A Girl Walks Home Alone At Night
© capelight pictures

A Girl Walks Home Alone at Night

(„A Girl Walks Home Alone at Night“ directed by Ana Lily Amirpour, 2014)

A Girl Walks Home Alone at Night
„A Girl Walks Home Alone at Night“ läuft ab 23. April I’m Kino

Arash (Arash Marandi) hat einfach kein Glück im Leben: Seine Mutter ist tot, der Vater ein mittelloser Junkie, eine wirkliche Perspektive will sich ihm in der ehemaligen Industriestadt Bad City nicht bieten. Als er auch noch den mühsamen ersparten Sportwagen aus den 50ern an den Gangster Saeed (Dominic Rains) verliert, streift er niedergeschlagen durch die dunklen Gassen. Dort begegnet er eines Nachts auf dem Rückweg von einer Party einem mysteriösen, verhüllten Mädchen (Sheila Vand). Aber mehr noch als ihren Körper hält sie ein Geheimnis vor anderen versteckt: Sie ist ein Vampir, saugt anderen Menschen regelmäßig Blut und Leben aus.

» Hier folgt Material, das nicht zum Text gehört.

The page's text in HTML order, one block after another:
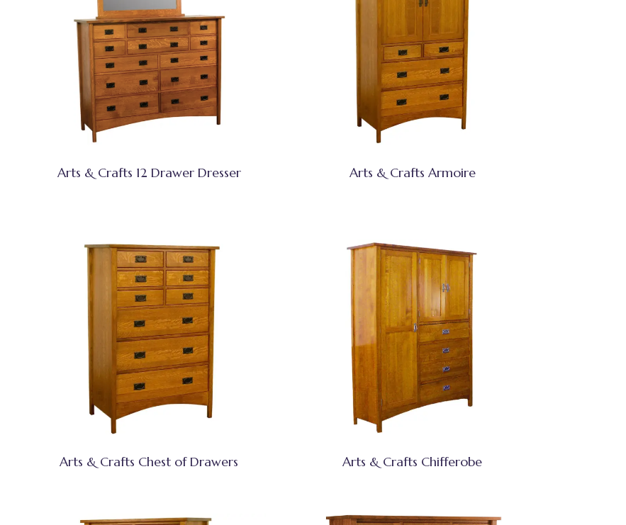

Ein iranischer Vampir-Western in Schwarz-Weiß? Da wurden selbst abgehärtete Besucher des an Sonderlichkeiten nicht armen Fantasy Filmfests hellhörig, als A Girl Walks Home Alone at Night beim diesjährigen Frühlingsableger lief. Natürlich darf man sich nichts vormachen, der Film über eine untote Jägerin lebt schon sehr von seinem Gimmick, von dieser ungewöhnlichen Kombination. Prostitution, Drogen, Diebstahl, Gewalt, westliche Musik, außerehelicher Sex – das sind alles Sachen, die man nicht in einem iranischen Film erwarten würde. Und selbst ausgesprochenen Horrorexperten dürften nicht viele Beispiele einfallen, wo ein weiblicher Vampir mit langem Schleier auf einem Skateboard durch die Nacht rollt.

Und doch würde man der iranisch-amerikanischen Regisseurin und Drehbuchautorin Ana Lily Amirpour unrecht tun, wenn man ihr Langfilmdebüt nur darauf beschränkt. Und auch der angesichts der Beschreibung zu erwartende Trashfaktor hält sich sehr in Grenzen. Tatsächlich ist A Girl Walks Home Alone at Night ein unglaublich atmosphärischer Genrebeitrag geworden. Schon in der ersten Einstellung, wenn die Kamera an einem Leichenberg vorbeifährt, der unbehelligt in einem ausgetrockneten Flussbett vor sich hinvegetiert, stellen sich einem die Nackenhaare auf. Und richtig eindrucksvoll wird es dann bei Nacht, wenn die Schwarz-Weiß-Aufnahmen aus den menschenleeren Straßen surreale Geisterbahnen machen, man selbst im sicheren Kinosessel langsam immer weiter nach unten rutscht. Einiges davon wird durch die Musik unterstützt, die sich ebenso wenig an Grenzen hält, 80er Jahre New Wave mit Westernmelodien, Schlagern und alptraumhaften Stimmungstücken kombiniert.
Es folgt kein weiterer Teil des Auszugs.